◆ Instructions for the task ◆
All pictures should be dropped, and only the lines from the top of the entries below through the line containing "Sales Kits [243, 362]" repeated exactly, both ends included.

--- Material provided Enclosed Below ---

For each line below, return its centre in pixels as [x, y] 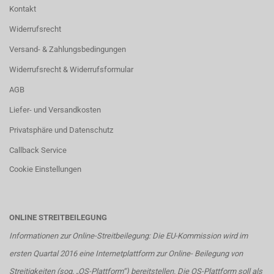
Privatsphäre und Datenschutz [61, 130]
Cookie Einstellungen [45, 169]
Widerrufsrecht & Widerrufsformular [71, 69]
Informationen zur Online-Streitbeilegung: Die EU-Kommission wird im [128, 236]
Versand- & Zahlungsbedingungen [68, 49]
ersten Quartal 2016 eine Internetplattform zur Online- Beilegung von [126, 254]
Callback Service [38, 150]
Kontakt [23, 9]
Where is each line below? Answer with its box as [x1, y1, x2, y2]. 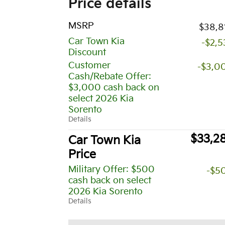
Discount [68, 47, 106, 58]
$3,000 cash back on [68, 82, 159, 93]
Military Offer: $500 [68, 164, 155, 175]
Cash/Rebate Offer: [68, 71, 151, 82]
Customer [68, 60, 110, 71]
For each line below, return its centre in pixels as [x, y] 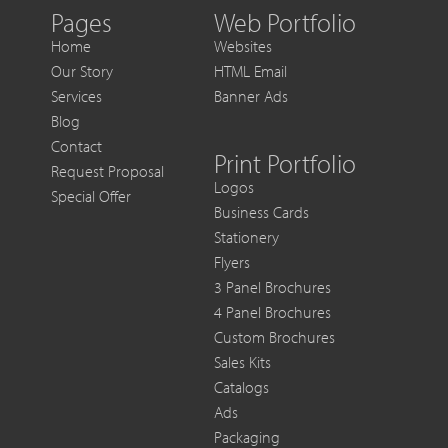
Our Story [82, 71]
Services [77, 96]
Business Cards [262, 212]
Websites [243, 46]
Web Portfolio [285, 23]
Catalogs [242, 387]
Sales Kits [243, 362]
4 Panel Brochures [273, 312]
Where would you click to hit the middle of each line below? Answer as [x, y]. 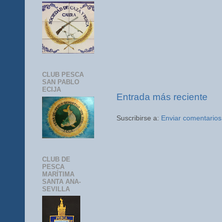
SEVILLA [56, 189]
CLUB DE [56, 159]
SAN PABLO [61, 82]
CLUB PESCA [63, 75]
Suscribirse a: [139, 118]
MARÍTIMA [58, 174]
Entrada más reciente [162, 97]
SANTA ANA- [61, 181]
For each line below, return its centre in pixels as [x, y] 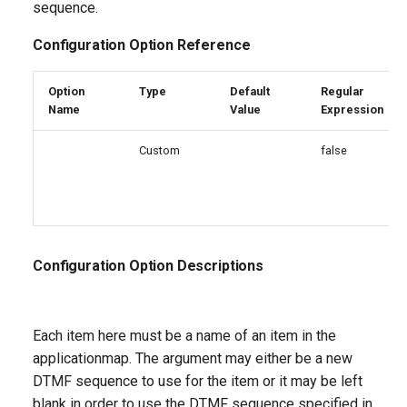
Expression [352, 109]
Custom [159, 150]
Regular [342, 91]
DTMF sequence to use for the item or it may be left [198, 381]
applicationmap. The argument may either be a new [193, 358]
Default [250, 91]
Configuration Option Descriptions [148, 266]
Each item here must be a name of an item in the [184, 336]
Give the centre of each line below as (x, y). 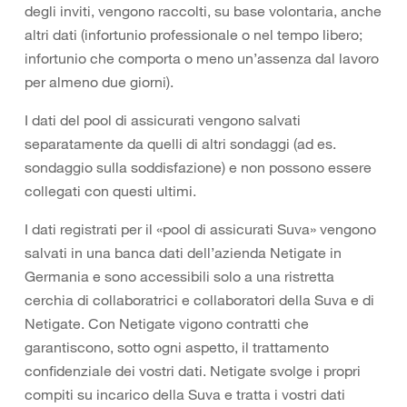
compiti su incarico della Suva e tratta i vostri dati (185, 394)
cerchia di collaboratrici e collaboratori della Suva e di (199, 300)
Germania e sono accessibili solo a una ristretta (179, 276)
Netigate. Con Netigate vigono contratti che (167, 323)
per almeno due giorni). (99, 82)
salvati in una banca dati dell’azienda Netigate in (183, 253)
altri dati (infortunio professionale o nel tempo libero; (194, 35)
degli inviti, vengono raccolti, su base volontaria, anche (203, 11)
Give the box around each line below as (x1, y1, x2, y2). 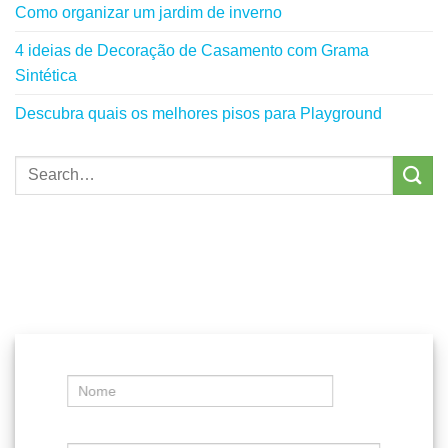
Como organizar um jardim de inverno (15, 3, 282, 21)
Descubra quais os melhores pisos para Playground (15, 104, 382, 122)
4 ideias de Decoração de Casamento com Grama (15, 41, 369, 59)
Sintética (15, 66, 77, 84)
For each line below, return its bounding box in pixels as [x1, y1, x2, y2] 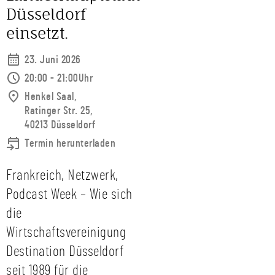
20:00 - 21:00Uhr [25, 73, 93, 84]
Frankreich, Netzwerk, [6, 168, 118, 183]
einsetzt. [6, 24, 68, 42]
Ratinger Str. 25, [25, 106, 93, 117]
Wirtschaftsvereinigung [6, 225, 126, 240]
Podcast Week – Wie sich [6, 187, 133, 202]
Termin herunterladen [25, 138, 115, 149]
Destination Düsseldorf [6, 244, 123, 259]
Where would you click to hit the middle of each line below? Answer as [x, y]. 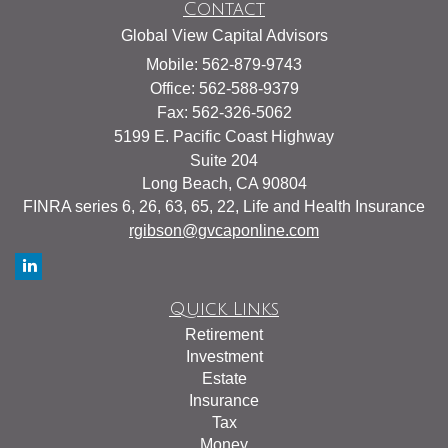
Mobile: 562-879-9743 [224, 64]
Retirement [224, 334]
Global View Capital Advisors [224, 35]
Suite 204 [224, 160]
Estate [224, 378]
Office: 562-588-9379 [224, 88]
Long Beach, [186, 183]
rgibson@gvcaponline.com [224, 230]
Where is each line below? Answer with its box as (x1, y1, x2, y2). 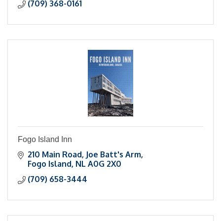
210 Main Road (28, 149, 82, 160)
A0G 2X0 (88, 159, 121, 169)
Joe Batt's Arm (86, 149, 141, 160)
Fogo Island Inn (18, 135, 72, 144)
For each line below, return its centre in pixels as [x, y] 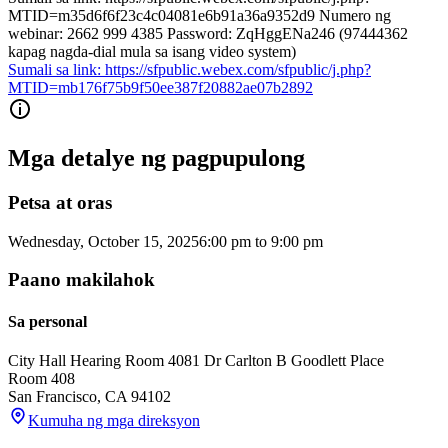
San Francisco [52, 396]
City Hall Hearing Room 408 [100, 360]
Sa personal [47, 321]
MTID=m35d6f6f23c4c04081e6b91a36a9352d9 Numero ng [199, 16]
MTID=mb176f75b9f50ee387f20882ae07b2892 [160, 88]
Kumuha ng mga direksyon [114, 420]
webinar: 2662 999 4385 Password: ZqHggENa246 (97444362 [208, 34]
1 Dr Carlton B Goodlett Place [288, 360]
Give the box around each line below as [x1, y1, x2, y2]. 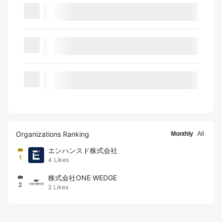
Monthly [171, 130, 193, 137]
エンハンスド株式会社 [48, 146, 117, 155]
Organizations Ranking [16, 130, 89, 138]
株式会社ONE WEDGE [48, 173, 117, 182]
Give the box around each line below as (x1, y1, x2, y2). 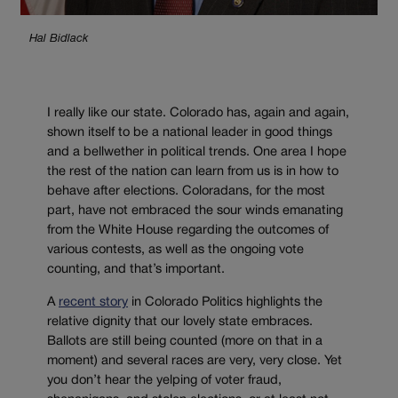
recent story (59, 296, 128, 308)
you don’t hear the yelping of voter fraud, (47, 374, 282, 386)
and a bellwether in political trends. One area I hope (47, 147, 346, 159)
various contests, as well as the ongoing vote (47, 244, 304, 257)
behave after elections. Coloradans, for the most (47, 186, 325, 198)
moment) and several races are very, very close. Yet (47, 354, 342, 367)
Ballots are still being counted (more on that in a (47, 335, 322, 347)
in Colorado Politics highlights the (128, 296, 322, 308)
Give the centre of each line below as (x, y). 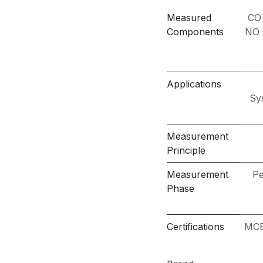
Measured (189, 18)
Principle (186, 150)
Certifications (195, 227)
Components (195, 32)
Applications (194, 84)
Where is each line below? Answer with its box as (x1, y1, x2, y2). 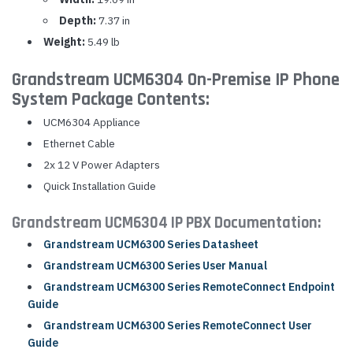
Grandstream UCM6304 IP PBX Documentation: (12, 212, 321, 233)
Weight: (43, 34, 85, 49)
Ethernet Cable (43, 136, 115, 150)
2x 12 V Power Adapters (43, 157, 160, 172)
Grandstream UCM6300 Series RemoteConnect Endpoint (43, 279, 335, 294)
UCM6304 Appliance (43, 114, 140, 129)
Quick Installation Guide (43, 178, 156, 193)
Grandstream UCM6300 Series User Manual (43, 258, 267, 273)
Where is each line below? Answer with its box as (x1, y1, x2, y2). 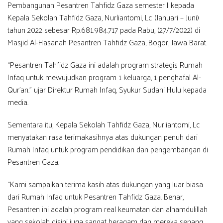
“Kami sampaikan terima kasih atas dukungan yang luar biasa (7, 176, 203, 191)
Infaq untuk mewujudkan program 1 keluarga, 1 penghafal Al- (7, 69, 201, 84)
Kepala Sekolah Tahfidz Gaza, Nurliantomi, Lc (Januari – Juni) (7, 9, 199, 24)
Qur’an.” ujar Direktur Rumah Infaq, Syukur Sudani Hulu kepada (7, 82, 207, 97)
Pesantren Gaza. (7, 154, 59, 169)
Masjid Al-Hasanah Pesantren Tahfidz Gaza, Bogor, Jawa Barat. (7, 34, 207, 49)
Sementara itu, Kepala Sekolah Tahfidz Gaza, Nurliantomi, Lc (7, 116, 200, 131)
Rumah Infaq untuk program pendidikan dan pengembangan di (7, 141, 208, 156)

--- End of Enclosed Material provided ---

◆ Answer for the task ◆
For each line below, return its centre in pixels as [x, y] 
Privatsphäre und Datenschutz [61, 130]
Cookie Einstellungen [45, 169]
Widerrufsrecht & Widerrufsformular [71, 69]
Informationen zur Online-Streitbeilegung: Die EU-Kommission wird im [128, 236]
Versand- & Zahlungsbedingungen [68, 49]
ersten Quartal 2016 eine Internetplattform zur Online- Beilegung von [126, 254]
Callback Service [38, 150]
Kontakt [23, 9]
Where is each line below? Answer with its box as [x1, y1, x2, y2]. 
Discount [68, 47, 106, 58]
$3,000 cash back on [68, 82, 159, 93]
Military Offer: $500 [68, 164, 155, 175]
Cash/Rebate Offer: [68, 71, 151, 82]
Customer [68, 60, 110, 71]
For each line below, return its centre in pixels as [x, y] 
Our Story [82, 71]
Services [77, 96]
Business Cards [262, 212]
Websites [243, 46]
Web Portfolio [285, 23]
Catalogs [242, 387]
Sales Kits [243, 362]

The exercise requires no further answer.